The answer must consist only of the lines in the records below from the line with "groups [448, 52]" to the line with "## 103 1 2012", both included, copied word for word with every picture left out.

Extracted data Block Start

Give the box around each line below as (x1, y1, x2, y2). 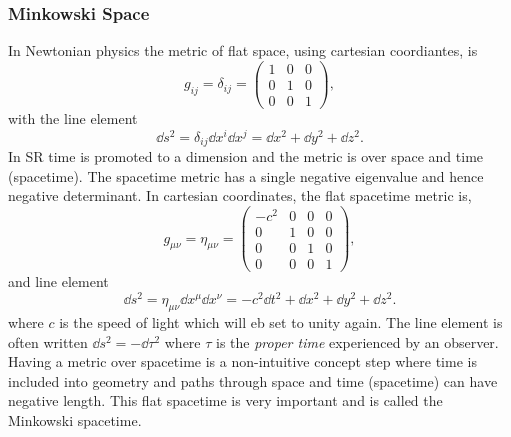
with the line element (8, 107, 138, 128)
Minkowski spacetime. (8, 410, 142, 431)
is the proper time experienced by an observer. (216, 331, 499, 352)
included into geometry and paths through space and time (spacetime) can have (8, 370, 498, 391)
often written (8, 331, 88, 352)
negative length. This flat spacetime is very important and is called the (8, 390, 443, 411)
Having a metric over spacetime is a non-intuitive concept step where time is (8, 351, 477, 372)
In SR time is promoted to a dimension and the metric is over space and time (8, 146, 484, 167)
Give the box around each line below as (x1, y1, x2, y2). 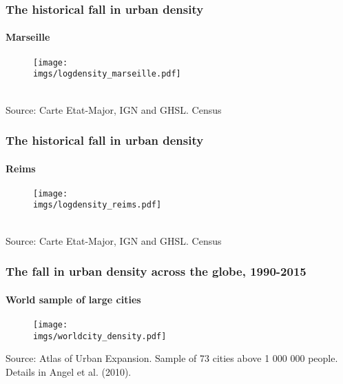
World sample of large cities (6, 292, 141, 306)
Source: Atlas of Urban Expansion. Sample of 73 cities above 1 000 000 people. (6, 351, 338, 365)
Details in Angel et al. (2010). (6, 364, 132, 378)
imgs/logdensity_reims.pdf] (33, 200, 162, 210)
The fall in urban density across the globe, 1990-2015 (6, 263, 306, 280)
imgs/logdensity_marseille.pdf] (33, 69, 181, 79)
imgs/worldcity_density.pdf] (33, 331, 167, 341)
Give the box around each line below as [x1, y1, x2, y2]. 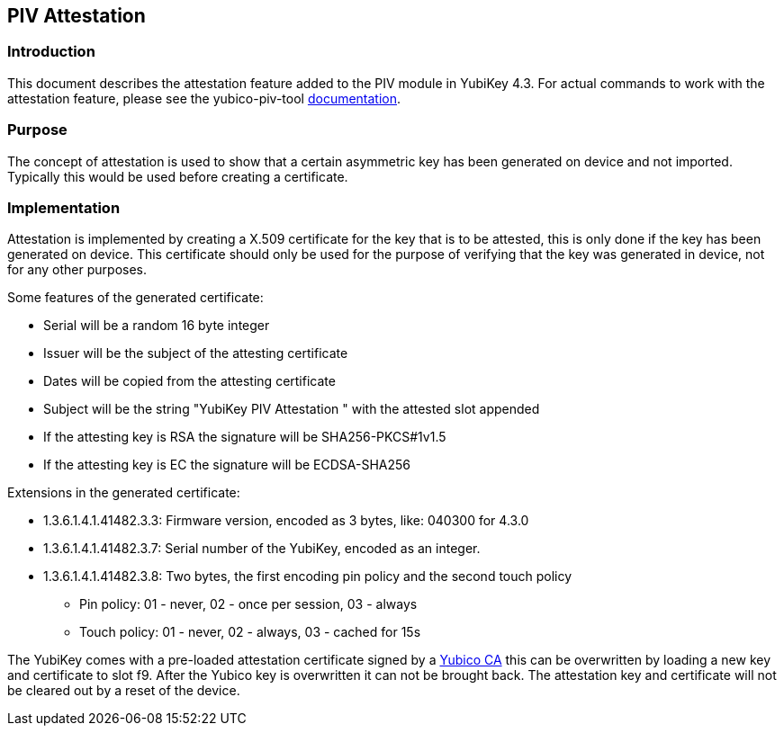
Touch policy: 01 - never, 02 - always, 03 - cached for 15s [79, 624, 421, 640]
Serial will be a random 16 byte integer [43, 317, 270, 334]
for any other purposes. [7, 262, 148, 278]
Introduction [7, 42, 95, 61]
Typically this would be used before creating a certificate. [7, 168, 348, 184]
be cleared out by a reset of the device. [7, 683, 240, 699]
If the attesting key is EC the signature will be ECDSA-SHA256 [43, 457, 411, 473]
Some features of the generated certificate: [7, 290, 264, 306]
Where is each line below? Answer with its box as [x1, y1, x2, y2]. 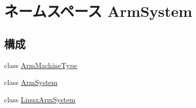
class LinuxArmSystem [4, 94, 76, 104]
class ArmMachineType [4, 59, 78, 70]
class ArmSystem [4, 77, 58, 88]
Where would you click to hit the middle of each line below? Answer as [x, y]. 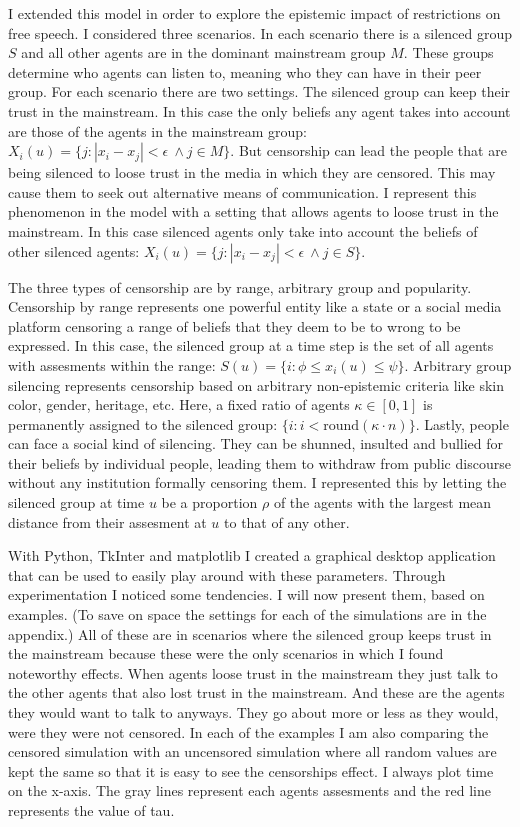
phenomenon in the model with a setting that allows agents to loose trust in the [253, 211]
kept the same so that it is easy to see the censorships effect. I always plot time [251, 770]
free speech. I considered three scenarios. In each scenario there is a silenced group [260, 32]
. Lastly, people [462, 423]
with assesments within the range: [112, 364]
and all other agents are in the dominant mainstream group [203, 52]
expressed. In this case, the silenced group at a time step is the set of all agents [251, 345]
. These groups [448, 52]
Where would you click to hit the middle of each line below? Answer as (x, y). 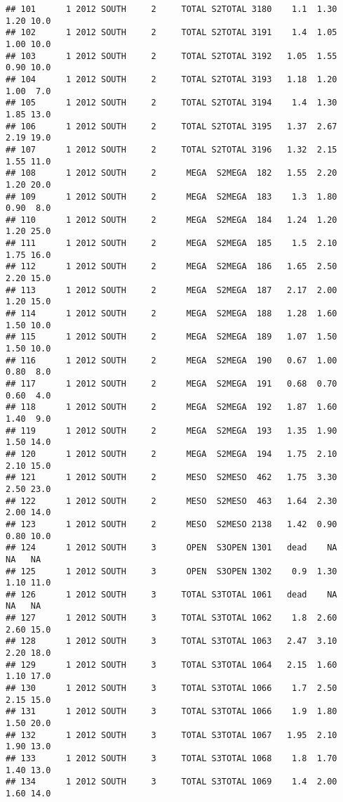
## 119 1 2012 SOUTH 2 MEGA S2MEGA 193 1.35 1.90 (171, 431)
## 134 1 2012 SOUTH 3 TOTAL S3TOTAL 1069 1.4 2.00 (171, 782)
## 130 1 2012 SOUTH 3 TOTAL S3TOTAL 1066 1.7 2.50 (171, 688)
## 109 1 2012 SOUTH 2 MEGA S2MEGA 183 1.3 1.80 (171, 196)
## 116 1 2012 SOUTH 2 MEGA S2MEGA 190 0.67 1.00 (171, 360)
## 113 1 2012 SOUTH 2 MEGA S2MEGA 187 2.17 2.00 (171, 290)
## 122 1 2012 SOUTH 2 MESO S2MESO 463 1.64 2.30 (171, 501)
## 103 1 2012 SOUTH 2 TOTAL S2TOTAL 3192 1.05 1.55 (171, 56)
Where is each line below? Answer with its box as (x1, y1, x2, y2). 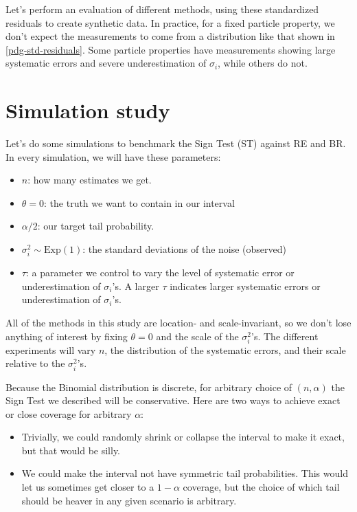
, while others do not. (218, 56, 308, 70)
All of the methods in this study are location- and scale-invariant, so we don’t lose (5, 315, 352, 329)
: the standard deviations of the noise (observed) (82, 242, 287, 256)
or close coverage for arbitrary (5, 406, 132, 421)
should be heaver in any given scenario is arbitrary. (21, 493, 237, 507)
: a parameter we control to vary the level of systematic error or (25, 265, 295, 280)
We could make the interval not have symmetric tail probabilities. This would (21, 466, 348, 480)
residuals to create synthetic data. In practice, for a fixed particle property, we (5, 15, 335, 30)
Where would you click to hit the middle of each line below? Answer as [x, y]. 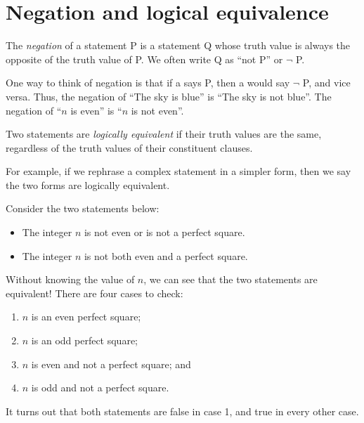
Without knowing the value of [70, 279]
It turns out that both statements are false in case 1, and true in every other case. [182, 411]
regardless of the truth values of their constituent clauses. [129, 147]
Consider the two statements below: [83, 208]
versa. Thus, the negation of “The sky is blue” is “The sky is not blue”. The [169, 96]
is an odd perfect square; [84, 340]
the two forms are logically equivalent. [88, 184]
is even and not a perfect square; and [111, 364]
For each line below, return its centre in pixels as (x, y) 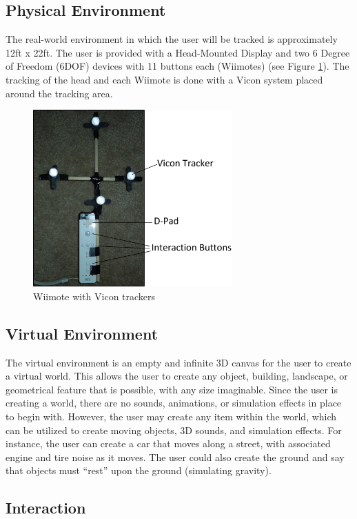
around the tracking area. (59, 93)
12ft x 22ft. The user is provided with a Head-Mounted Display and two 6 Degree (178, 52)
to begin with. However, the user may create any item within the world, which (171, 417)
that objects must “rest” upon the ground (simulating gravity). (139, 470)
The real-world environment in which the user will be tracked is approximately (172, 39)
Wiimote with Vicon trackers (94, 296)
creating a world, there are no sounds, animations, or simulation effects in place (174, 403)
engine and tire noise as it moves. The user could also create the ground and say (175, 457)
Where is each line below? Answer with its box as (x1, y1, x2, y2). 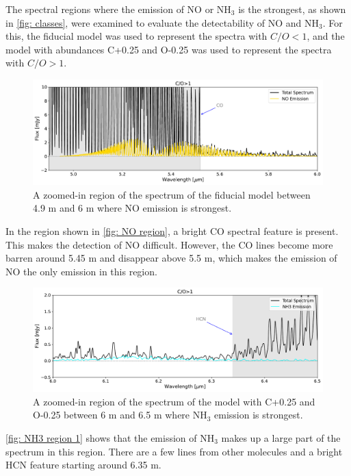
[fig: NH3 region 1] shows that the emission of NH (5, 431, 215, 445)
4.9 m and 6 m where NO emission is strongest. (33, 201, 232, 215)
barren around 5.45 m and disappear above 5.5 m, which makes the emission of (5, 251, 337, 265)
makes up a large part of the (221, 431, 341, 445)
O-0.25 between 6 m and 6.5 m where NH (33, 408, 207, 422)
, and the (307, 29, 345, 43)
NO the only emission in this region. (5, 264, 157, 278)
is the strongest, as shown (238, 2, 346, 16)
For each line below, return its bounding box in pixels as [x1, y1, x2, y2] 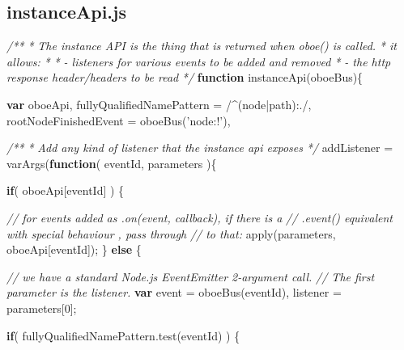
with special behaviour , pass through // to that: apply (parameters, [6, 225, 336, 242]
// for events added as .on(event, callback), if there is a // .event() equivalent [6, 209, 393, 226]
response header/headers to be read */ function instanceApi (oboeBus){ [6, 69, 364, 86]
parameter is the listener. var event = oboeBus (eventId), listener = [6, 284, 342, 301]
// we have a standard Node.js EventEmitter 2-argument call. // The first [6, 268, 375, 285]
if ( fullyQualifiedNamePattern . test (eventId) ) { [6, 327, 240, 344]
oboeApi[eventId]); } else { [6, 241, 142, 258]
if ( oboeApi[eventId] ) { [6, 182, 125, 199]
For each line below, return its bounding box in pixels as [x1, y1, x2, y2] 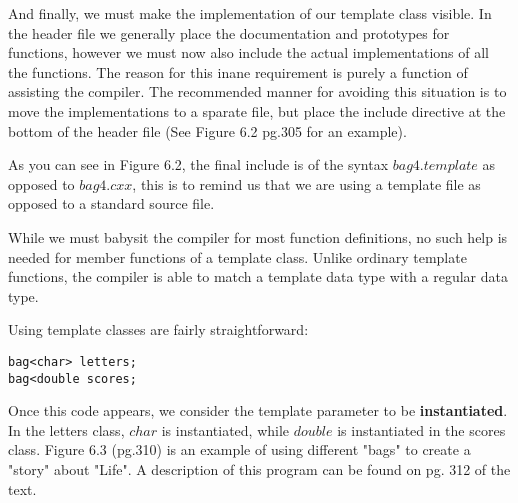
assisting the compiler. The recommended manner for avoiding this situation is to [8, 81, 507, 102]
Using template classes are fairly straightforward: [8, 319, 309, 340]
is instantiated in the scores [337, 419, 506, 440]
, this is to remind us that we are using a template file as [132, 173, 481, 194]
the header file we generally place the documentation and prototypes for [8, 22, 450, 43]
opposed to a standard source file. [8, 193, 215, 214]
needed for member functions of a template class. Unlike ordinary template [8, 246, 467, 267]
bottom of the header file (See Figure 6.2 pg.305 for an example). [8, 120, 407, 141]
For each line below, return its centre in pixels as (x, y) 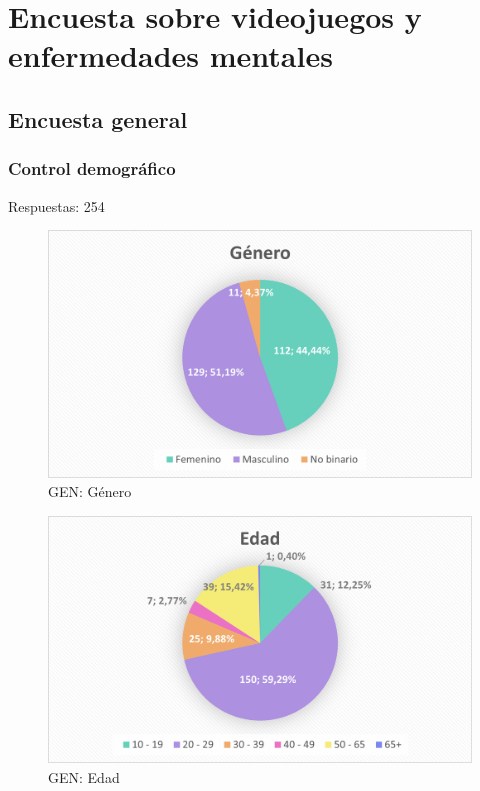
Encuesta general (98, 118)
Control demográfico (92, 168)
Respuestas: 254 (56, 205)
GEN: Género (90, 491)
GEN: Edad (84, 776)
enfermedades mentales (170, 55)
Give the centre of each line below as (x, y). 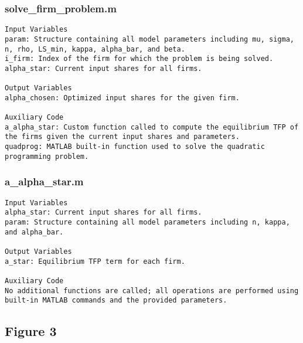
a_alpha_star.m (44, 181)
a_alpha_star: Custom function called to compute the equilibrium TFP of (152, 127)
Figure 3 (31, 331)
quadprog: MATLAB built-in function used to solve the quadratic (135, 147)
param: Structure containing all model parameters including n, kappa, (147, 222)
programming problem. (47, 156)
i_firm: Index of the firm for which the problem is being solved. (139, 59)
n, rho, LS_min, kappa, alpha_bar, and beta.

Extracted data Block End

Output for this exercise:
. These groups [448, 52]
Where would you click to hit the middle of each line below? Answer as (x, y). 
## 119 1 2012 SOUTH 2 MEGA S2MEGA 193 1.35 1.90 (171, 431)
## 134 1 2012 SOUTH 3 TOTAL S3TOTAL 1069 1.4 2.00 (171, 782)
## 130 1 2012 SOUTH 3 TOTAL S3TOTAL 1066 1.7 2.50 (171, 688)
## 109 1 2012 SOUTH 2 MEGA S2MEGA 183 1.3 1.80 (171, 196)
## 116 1 2012 SOUTH 2 MEGA S2MEGA 190 0.67 1.00 (171, 360)
## 113 1 2012 SOUTH 2 MEGA S2MEGA 187 2.17 2.00 (171, 290)
## 122 1 2012 SOUTH 2 MESO S2MESO 463 1.64 2.30 (171, 501)
## 103 1 2012 SOUTH 2 TOTAL S2TOTAL 3192 1.05 1.55 (171, 56)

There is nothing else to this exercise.